▶ _WHAT THIS TASK INVOLVES_: Reproduce exactly the lines of the material beneath, from the line that contains "When : Thursday, September" to the line that contains "social robots, however, how", both included, and no other lines.

▶ _INPUT RECORDS_:

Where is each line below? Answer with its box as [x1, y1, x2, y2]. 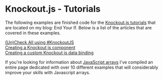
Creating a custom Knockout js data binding [5, 50, 94, 56]
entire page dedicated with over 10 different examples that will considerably [5, 64, 159, 70]
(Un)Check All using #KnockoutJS [5, 39, 74, 45]
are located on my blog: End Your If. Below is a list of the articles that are [5, 24, 152, 30]
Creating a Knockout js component [5, 44, 76, 50]
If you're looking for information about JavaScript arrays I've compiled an [5, 59, 153, 65]
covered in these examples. [5, 30, 61, 36]
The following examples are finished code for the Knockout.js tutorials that [5, 20, 156, 25]
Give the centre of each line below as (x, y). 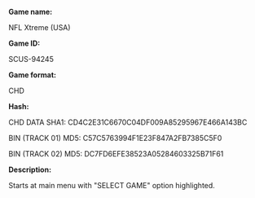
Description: (30, 169)
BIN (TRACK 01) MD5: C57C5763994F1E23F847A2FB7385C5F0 (115, 138)
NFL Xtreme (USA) (40, 27)
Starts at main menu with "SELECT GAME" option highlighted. (112, 185)
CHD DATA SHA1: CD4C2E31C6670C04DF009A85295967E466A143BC (128, 122)
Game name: (31, 12)
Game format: (33, 75)
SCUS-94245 (31, 59)
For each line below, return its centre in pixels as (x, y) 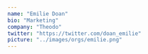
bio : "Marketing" (33, 20)
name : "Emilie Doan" (38, 14)
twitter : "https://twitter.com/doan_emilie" (74, 33)
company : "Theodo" (35, 27)
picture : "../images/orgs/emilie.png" (65, 40)
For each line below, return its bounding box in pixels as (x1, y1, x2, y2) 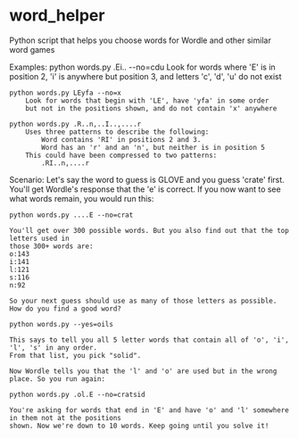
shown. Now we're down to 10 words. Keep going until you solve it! (9, 421, 269, 430)
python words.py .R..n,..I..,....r (9, 120, 142, 128)
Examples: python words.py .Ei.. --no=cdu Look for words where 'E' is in (9, 62, 277, 72)
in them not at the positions (9, 413, 122, 422)
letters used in (9, 234, 70, 243)
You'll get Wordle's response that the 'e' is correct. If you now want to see (9, 184, 281, 195)
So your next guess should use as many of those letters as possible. (9, 296, 277, 305)
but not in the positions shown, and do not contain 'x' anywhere (25, 104, 277, 112)
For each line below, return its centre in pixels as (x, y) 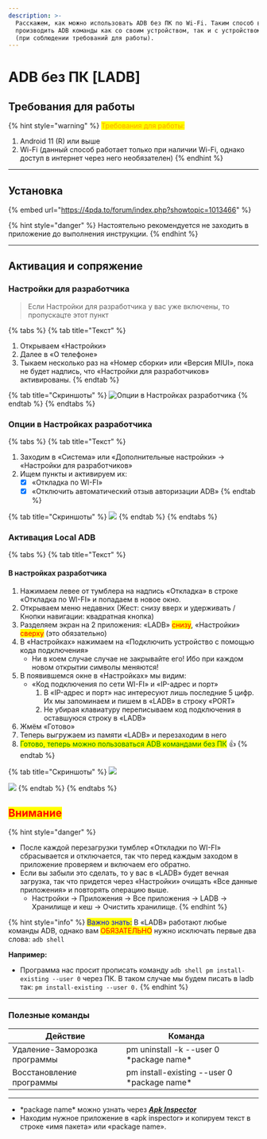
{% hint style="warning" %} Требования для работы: (97, 126)
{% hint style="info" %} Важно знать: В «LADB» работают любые (118, 922)
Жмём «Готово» (47, 726)
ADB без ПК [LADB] (74, 77)
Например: (28, 955)
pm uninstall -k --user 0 (173, 1049)
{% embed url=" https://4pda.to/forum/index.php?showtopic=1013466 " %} (130, 210)
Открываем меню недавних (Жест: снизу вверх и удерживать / (128, 607)
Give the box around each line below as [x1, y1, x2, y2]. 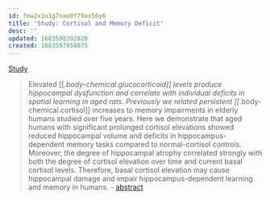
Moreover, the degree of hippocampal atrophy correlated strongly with [27, 148, 263, 158]
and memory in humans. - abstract [27, 182, 143, 192]
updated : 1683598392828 [8, 34, 89, 43]
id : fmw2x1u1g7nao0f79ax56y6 [8, 11, 106, 20]
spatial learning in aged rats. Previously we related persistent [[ [27, 97, 240, 106]
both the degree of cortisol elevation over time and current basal [27, 156, 243, 166]
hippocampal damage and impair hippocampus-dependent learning [27, 174, 253, 184]
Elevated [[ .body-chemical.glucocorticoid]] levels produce [27, 80, 222, 90]
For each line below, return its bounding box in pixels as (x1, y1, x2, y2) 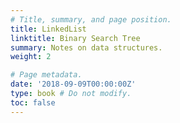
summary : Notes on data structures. (10, 42, 163, 53)
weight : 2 (10, 52, 52, 62)
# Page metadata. (10, 70, 83, 80)
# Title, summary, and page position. (10, 14, 172, 25)
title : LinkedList (10, 24, 87, 34)
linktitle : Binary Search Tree (10, 33, 141, 43)
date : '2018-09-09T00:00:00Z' (10, 79, 137, 90)
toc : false (10, 97, 56, 108)
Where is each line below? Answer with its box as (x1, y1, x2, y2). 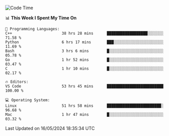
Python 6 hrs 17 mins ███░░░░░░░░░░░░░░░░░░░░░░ (5, 40, 164, 45)
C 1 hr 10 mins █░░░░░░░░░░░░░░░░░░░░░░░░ (5, 66, 164, 71)
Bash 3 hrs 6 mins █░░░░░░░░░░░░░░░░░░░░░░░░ (5, 48, 164, 53)
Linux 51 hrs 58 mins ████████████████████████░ (5, 103, 164, 108)
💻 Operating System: (5, 98, 50, 103)
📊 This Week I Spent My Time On (5, 15, 77, 21)
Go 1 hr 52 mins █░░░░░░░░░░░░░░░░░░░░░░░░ (5, 57, 164, 62)
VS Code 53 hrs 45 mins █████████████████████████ (5, 84, 164, 89)
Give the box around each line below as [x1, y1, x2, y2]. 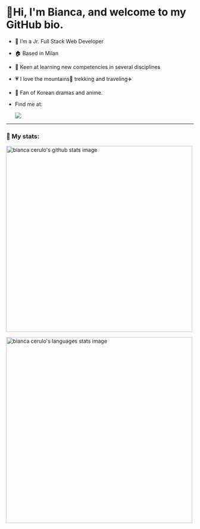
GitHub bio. [6, 18, 64, 32]
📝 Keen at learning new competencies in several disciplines [14, 63, 161, 70]
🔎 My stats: [6, 132, 40, 140]
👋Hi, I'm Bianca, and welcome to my [6, 5, 186, 19]
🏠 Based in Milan [14, 49, 58, 57]
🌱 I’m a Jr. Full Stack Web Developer [14, 37, 104, 45]
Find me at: [14, 101, 43, 108]
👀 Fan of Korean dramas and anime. [14, 89, 103, 96]
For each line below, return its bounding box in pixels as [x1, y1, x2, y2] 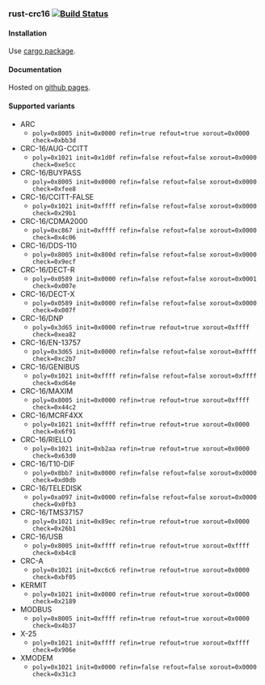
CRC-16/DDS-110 [19, 240, 77, 250]
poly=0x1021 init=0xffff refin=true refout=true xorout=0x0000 [32, 421, 250, 429]
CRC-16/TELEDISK [19, 483, 82, 493]
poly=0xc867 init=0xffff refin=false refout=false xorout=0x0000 [32, 226, 257, 235]
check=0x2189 [32, 597, 77, 606]
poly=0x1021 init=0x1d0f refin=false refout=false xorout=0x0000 [32, 154, 257, 162]
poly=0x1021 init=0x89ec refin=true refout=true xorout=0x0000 [32, 518, 250, 526]
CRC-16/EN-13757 [19, 337, 81, 347]
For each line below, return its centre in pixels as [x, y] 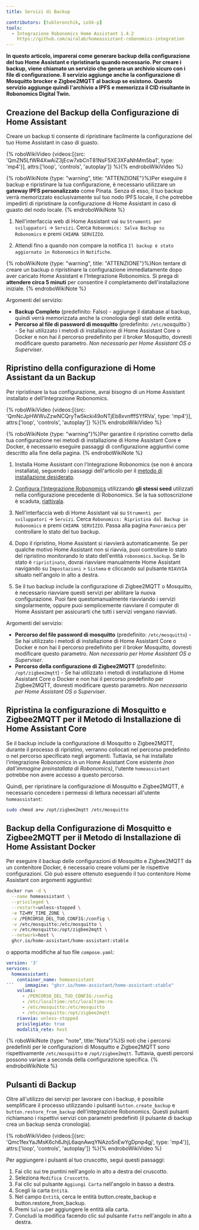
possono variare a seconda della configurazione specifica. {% [82, 1060]
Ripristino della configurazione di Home [81, 368]
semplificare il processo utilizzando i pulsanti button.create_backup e [91, 1105]
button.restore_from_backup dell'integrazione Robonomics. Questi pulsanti [97, 1112]
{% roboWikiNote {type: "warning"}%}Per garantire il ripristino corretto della [99, 434]
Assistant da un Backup [51, 377]
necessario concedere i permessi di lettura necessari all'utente [83, 792]
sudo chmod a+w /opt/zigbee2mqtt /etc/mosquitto [67, 809]
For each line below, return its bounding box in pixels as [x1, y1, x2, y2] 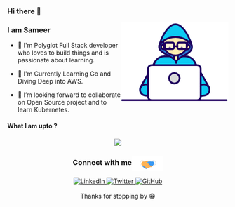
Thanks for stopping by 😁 [80, 192, 156, 200]
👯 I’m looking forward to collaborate [17, 91, 121, 99]
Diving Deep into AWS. [17, 77, 83, 86]
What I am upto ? [7, 121, 58, 130]
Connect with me [72, 157, 132, 167]
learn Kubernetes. [17, 105, 69, 114]
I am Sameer [7, 25, 51, 34]
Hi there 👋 [7, 6, 42, 16]
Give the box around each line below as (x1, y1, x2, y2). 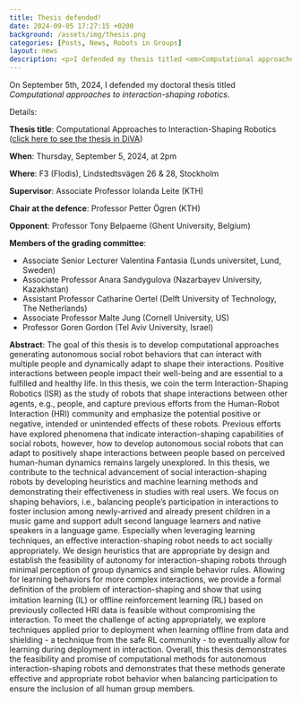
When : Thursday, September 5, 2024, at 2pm (9, 151, 177, 162)
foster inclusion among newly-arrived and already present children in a (9, 506, 271, 516)
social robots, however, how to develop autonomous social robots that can (9, 438, 284, 449)
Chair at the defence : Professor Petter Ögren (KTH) (9, 203, 202, 214)
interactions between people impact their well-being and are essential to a (9, 368, 284, 378)
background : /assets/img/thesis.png (9, 30, 146, 39)
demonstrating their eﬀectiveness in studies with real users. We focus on (9, 487, 279, 496)
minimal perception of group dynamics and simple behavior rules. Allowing (9, 565, 285, 575)
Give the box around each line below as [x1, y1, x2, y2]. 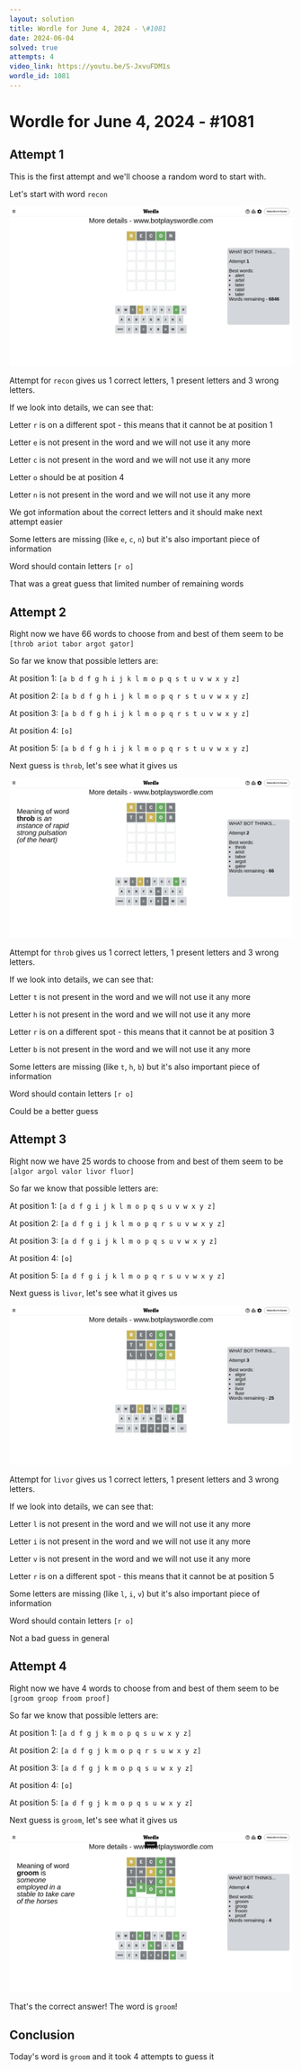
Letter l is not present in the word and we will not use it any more [9, 1519, 252, 1529]
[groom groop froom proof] [9, 1694, 111, 1703]
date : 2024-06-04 [9, 33, 75, 42]
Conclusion [9, 2027, 75, 2042]
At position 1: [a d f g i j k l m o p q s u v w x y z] [9, 1200, 217, 1211]
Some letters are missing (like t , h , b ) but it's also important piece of [9, 1061, 261, 1072]
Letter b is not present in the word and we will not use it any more [9, 1043, 252, 1054]
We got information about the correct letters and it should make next [9, 507, 263, 518]
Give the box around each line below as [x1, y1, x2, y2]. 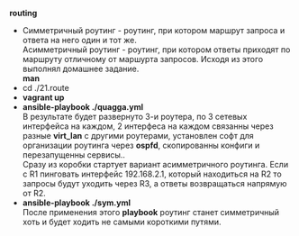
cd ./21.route [22, 83, 69, 93]
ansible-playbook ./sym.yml [22, 197, 131, 208]
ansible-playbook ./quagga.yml [22, 102, 144, 112]
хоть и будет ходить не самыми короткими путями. [22, 216, 222, 227]
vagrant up [22, 92, 65, 103]
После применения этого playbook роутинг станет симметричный [22, 207, 280, 217]
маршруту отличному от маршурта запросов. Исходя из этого [22, 54, 264, 64]
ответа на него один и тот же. [22, 35, 137, 45]
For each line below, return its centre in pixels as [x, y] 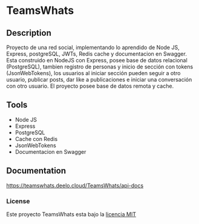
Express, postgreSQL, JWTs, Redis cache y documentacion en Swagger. [97, 54]
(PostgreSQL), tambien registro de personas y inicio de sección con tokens [100, 67]
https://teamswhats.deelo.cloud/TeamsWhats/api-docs [75, 185]
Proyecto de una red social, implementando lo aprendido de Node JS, [93, 47]
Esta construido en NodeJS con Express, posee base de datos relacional [97, 60]
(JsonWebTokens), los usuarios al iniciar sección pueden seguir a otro [93, 73]
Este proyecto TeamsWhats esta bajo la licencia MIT [71, 214]
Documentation [36, 171]
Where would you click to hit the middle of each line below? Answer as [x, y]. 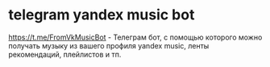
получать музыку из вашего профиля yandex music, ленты [109, 45]
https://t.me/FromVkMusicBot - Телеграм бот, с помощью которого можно [135, 37]
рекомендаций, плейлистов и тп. [65, 54]
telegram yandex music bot [102, 15]
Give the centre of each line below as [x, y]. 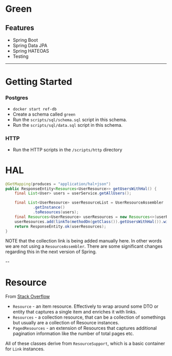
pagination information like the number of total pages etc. [73, 333]
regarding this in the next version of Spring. [51, 252]
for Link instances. [25, 349]
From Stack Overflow [28, 297]
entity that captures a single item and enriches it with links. [75, 312]
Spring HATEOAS [31, 51]
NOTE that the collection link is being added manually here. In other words [84, 241]
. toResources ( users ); [56, 212]
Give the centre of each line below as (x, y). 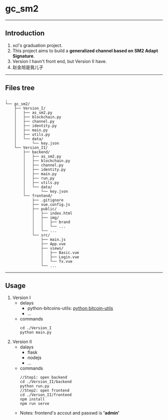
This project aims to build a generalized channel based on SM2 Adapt (85, 50)
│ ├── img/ (45, 217)
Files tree (20, 88)
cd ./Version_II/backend (46, 382)
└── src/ (41, 235)
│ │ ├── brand (51, 222)
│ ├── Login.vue (60, 257)
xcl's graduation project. (37, 45)
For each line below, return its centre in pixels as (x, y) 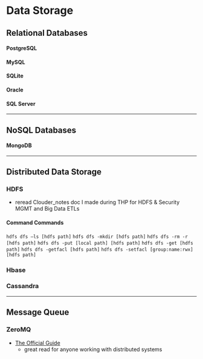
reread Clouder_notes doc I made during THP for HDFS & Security (97, 202)
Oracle (15, 90)
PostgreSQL (22, 48)
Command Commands (35, 223)
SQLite (15, 76)
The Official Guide (37, 343)
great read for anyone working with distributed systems (93, 349)
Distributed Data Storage (54, 172)
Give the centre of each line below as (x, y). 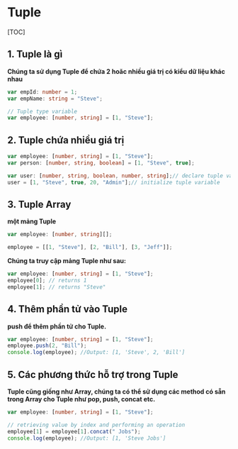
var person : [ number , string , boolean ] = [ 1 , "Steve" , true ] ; (101, 163)
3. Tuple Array (39, 204)
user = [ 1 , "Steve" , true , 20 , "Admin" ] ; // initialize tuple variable (114, 182)
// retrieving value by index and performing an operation (96, 425)
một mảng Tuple (32, 221)
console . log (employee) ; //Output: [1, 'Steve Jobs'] (87, 438)
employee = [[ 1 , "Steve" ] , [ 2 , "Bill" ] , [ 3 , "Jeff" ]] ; (90, 248)
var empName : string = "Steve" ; (55, 99)
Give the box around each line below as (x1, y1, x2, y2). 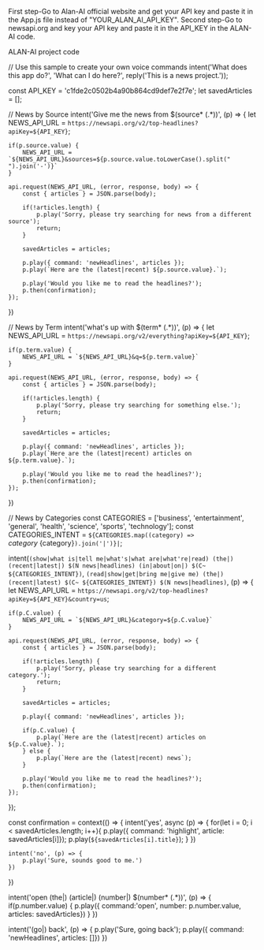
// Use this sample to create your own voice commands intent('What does (8, 62, 247, 72)
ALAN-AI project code (8, 47, 80, 56)
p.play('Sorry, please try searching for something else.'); (36, 401, 242, 409)
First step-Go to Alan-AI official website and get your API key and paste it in (8, 7, 254, 16)
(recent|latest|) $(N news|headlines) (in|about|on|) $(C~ (8, 562, 206, 570)
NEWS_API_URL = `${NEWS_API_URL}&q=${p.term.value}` (22, 353, 199, 361)
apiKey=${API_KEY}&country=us (8, 595, 108, 603)
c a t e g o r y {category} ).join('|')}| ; (8, 538, 123, 547)
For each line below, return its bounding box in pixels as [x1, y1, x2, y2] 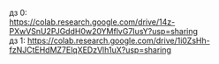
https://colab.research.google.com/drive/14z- [9, 17, 176, 27]
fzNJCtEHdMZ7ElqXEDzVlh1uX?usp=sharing [9, 45, 172, 55]
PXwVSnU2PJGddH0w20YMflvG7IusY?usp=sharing [9, 26, 199, 36]
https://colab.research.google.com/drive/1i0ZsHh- [26, 35, 210, 46]

▶ _RESULT OF THIS EXERCISE_:
When : Thursday, September 5, 2024, at 2pm (9, 151, 177, 162)
foster inclusion among newly-arrived and already present children in a (9, 506, 271, 516)
social robots, however, how to develop autonomous social robots that can (9, 438, 284, 449)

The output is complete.